(Records contained in a dataset)
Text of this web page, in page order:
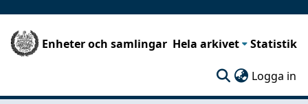
Enheter och samlingar Hela arkivet Statistik
Logga in
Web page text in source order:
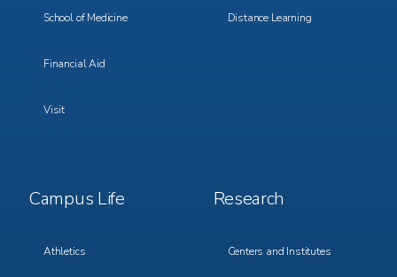
School of Medicine
Financial Aid
Visit
Distance Learning
Footer
Menu
Campus Life
Athletics
Footer
Menu
Research
Centers and Institutes
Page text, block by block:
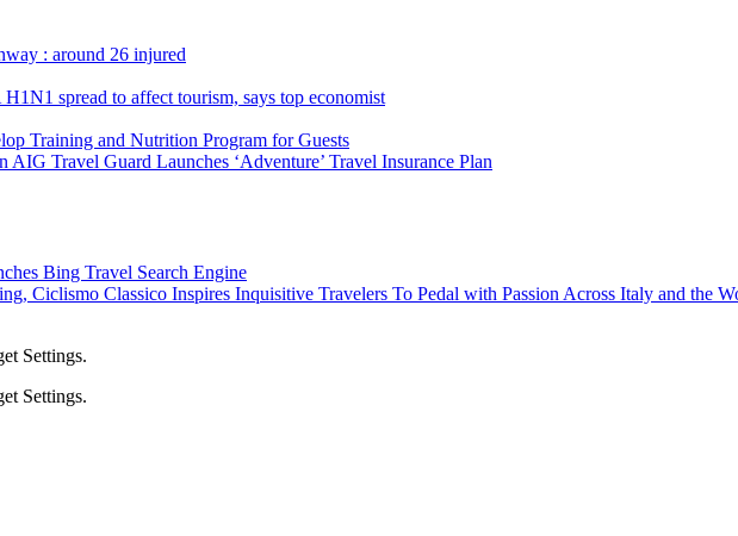
: around 26 injured
spread to affect tourism, says top economist
Training and Nutrition Program for Guests
AIG Travel Guard Launches ‘Adventure’ Travel Insurance Plan
Bing Travel Search Engine
Ciclismo Classico Inspires Inquisitive Travelers To Pedal with Passion Across Italy and the
Settings.
Settings.
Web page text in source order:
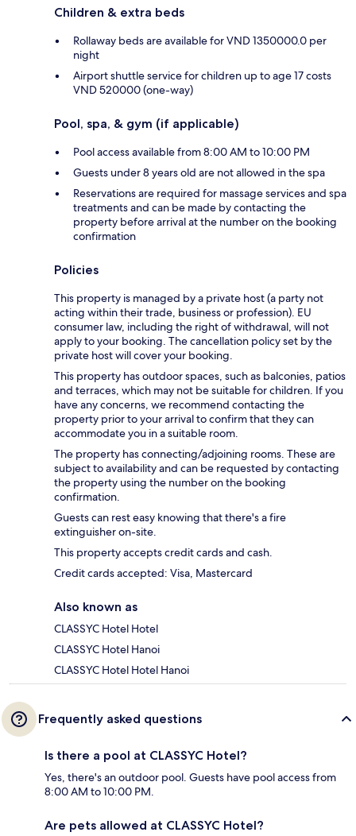
Children & extra beds
Rollaway beds are available for VND 1350000.0 per
night
Airport shuttle service for children up to age 17 costs
VND 520000 (one-way)
Pool, spa, & gym (if applicable)
Pool access available from 8:00 AM to 10:00 PM
Guests under 8 years old are not allowed in the spa
Reservations are required for massage services and spa
treatments and can be made by contacting the
property before arrival at the number on the booking
confirmation
Policies
This property is managed by a private host (a party not
acting within their trade, business or profession). EU
consumer law, including the right of withdrawal, will not
apply to your booking. The cancellation policy set by the
private host will cover your booking.
This property has outdoor spaces, such as balconies, patios
and terraces, which may not be suitable for children. If you
have any concerns, we recommend contacting the
property prior to your arrival to confirm that they can
accommodate you in a suitable room.
The property has connecting/adjoining rooms. These are
subject to availability and can be requested by contacting
the property using the number on the booking
confirmation.
Guests can rest easy knowing that there's a fire
extinguisher on-site.
This property accepts credit cards and cash.
Credit cards accepted: Visa, Mastercard
Also known as
CLASSYC Hotel Hotel
CLASSYC Hotel Hanoi
CLASSYC Hotel Hotel Hanoi
Frequently asked questions
Is there a pool at CLASSYC Hotel?
Yes, there's an outdoor pool. Guests have pool access from
8:00 AM to 10:00 PM.
Are pets allowed at CLASSYC Hotel?
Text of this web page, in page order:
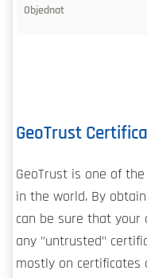
GeoTrust
GeoTrust is one of
in the world. By
can be sure that
any "untrusted"
mostly on certificates
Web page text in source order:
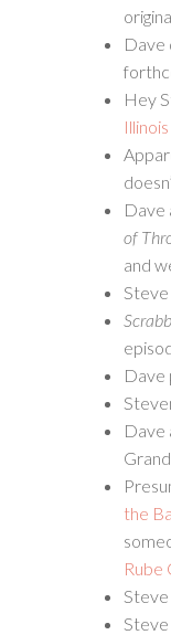
Dave
Hey
Dave
of
and
Steve
Dave
Dave
the
Rube
Steve
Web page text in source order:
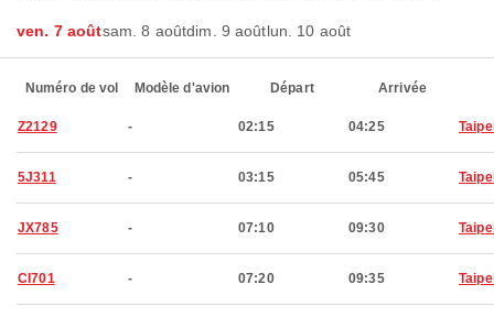
ven. 7 aoûtsam. 8 aoûtdim. 9 aoûtlun. 10 août
Numéro de vol Modèle d'avion Départ Arrivée
Z2129 - 02:15 04:25
5J311 - 03:15 05:45
JX785 - 07:10 09:30
CI701 - 07:20 09:35
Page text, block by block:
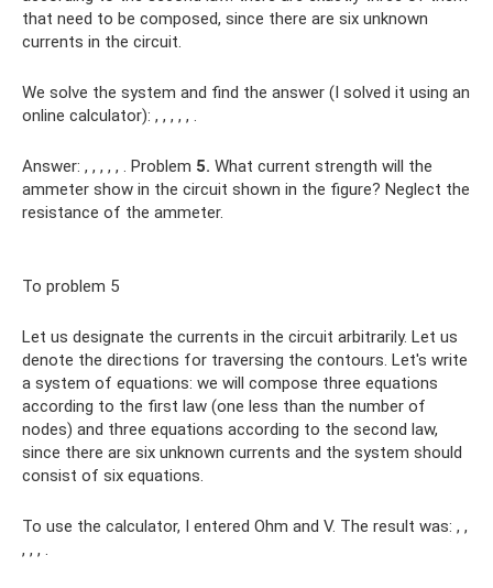
that need to be composed, since there are six unknown
currents in the circuit.
We solve the system and find the answer (I solved it using an
online calculator): , , , , , .
Answer: , , , , , . Problem 5. What current strength will the
ammeter show in the circuit shown in the figure? Neglect the
resistance of the ammeter.
To problem 5
Let us designate the currents in the circuit arbitrarily. Let us
denote the directions for traversing the contours. Let's write
a system of equations: we will compose three equations
according to the first law (one less than the number of
nodes) and three equations according to the second law,
since there are six unknown currents and the system should
consist of six equations.
To use the calculator, I entered Ohm and V. The result was: , ,
, , , .
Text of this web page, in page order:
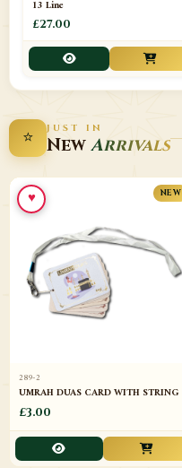
13 Line
£27.00
⭐ JUST IN
NewArrivals
NEW
289-2
UMRAH DUAS CARD WITH STRING
♥
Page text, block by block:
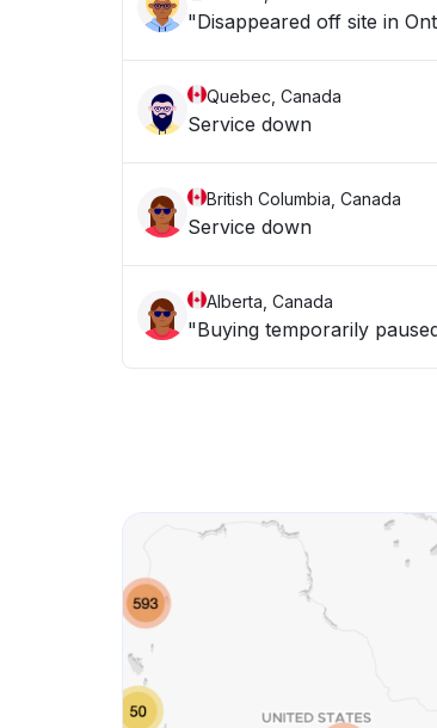
"Disappeared off site in
Quebec, Canada
Service down
British Columbia, Canada
Service down
Alberta, Canada
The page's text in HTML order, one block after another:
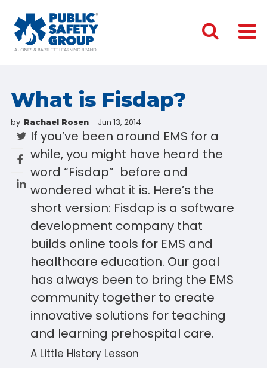
What is Fisdap?
by Rachael Rosen Jun 13, 2014
If you’ve been around EMS for a
while, you might have heard the
word “Fisdap” before and
wondered what it is. Here’s the
short version: Fisdap is a software
development company that
builds online tools for EMS and
healthcare education. Our goal
has always been to bring the EMS
community together to create
innovative solutions for teaching
and learning prehospital care.
A Little History Lesson
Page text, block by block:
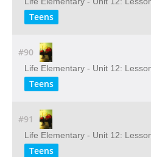
Teens
#90
Life Elementary - Unit 12:
Teens
#91
Life Elementary - Unit 12:
Teens

> TASK BRIEF
Retype every entry verbatim and exclude the pictures from the copy.

> COMPLETED TASK
Text of this web page, in page order:
Enheter och samlingar Hela arkivet Statistik
Logga in
Web page text in source order:
School of Medicine
Financial Aid
Visit
Distance Learning
Footer
Menu
Campus Life
Athletics
Footer
Menu
Research
Centers and Institutes
Page text, block by block:
: around 26 injured
spread to affect tourism, says top economist
Training and Nutrition Program for Guests
AIG Travel Guard Launches ‘Adventure’ Travel Insurance Plan
Bing Travel Search Engine
Ciclismo Classico Inspires Inquisitive Travelers To Pedal with Passion Across Italy and the
Settings.
Settings.
Web page text in source order:
Children & extra beds
Rollaway beds are available for VND 1350000.0 per
night
Airport shuttle service for children up to age 17 costs
VND 520000 (one-way)
Pool, spa, & gym (if applicable)
Pool access available from 8:00 AM to 10:00 PM
Guests under 8 years old are not allowed in the spa
Reservations are required for massage services and spa
treatments and can be made by contacting the
property before arrival at the number on the booking
confirmation
Policies
This property is managed by a private host (a party not
acting within their trade, business or profession). EU
consumer law, including the right of withdrawal, will not
apply to your booking. The cancellation policy set by the
private host will cover your booking.
This property has outdoor spaces, such as balconies, patios
and terraces, which may not be suitable for children. If you
have any concerns, we recommend contacting the
property prior to your arrival to confirm that they can
accommodate you in a suitable room.
The property has connecting/adjoining rooms. These are
subject to availability and can be requested by contacting
the property using the number on the booking
confirmation.
Guests can rest easy knowing that there's a fire
extinguisher on-site.
This property accepts credit cards and cash.
Credit cards accepted: Visa, Mastercard
Also known as
CLASSYC Hotel Hotel
CLASSYC Hotel Hanoi
CLASSYC Hotel Hotel Hanoi
Frequently asked questions
Is there a pool at CLASSYC Hotel?
Yes, there's an outdoor pool. Guests have pool access from
8:00 AM to 10:00 PM.
Are pets allowed at CLASSYC Hotel?
Text of this web page, in page order:
GeoTrust
GeoTrust is one of
in the world. By
can be sure that
any "untrusted"
mostly on certificates
Web page text in source order:
Dave
Hey
Dave
of
and
Steve
Dave
Dave
the
Rube
Steve
Web page text in source order:
ven. 7 aoûtsam. 8 aoûtdim. 9 aoûtlun. 10 août
Numéro de vol Modèle d'avion Départ Arrivée
Z2129 - 02:15 04:25
5J311 - 03:15 05:45
JX785 - 07:10 09:30
CI701 - 07:20 09:35
Page text, block by block:
that need to be composed, since there are six unknown
currents in the circuit.
We solve the system and find the answer (I solved it using an
online calculator): , , , , , .
Answer: , , , , , . Problem 5. What current strength will the
ammeter show in the circuit shown in the figure? Neglect the
resistance of the ammeter.
To problem 5
Let us designate the currents in the circuit arbitrarily. Let us
denote the directions for traversing the contours. Let's write
a system of equations: we will compose three equations
according to the first law (one less than the number of
nodes) and three equations according to the second law,
since there are six unknown currents and the system should
consist of six equations.
To use the calculator, I entered Ohm and V. The result was: , ,
, , , .
Text of this web page, in page order:
13 Line
£27.00
⭐ JUST IN
NewArrivals
NEW
289-2
UMRAH DUAS CARD WITH STRING
♥
Page text, block by block:
"Disappeared off site in
Quebec, Canada
Service down
British Columbia, Canada
Service down
Alberta, Canada
The page's text in HTML order, one block after another:
What is Fisdap?
by Rachael Rosen Jun 13, 2014
If you’ve been around EMS for a
while, you might have heard the
word “Fisdap” before and
wondered what it is. Here’s the
short version: Fisdap is a software
development company that
builds online tools for EMS and
healthcare education. Our goal
has always been to bring the EMS
community together to create
innovative solutions for teaching
and learning prehospital care.
A Little History Lesson
Page text, block by block:
Teens
#90
Life Elementary - Unit 12:
Teens
#91
Life Elementary - Unit 12:
Teens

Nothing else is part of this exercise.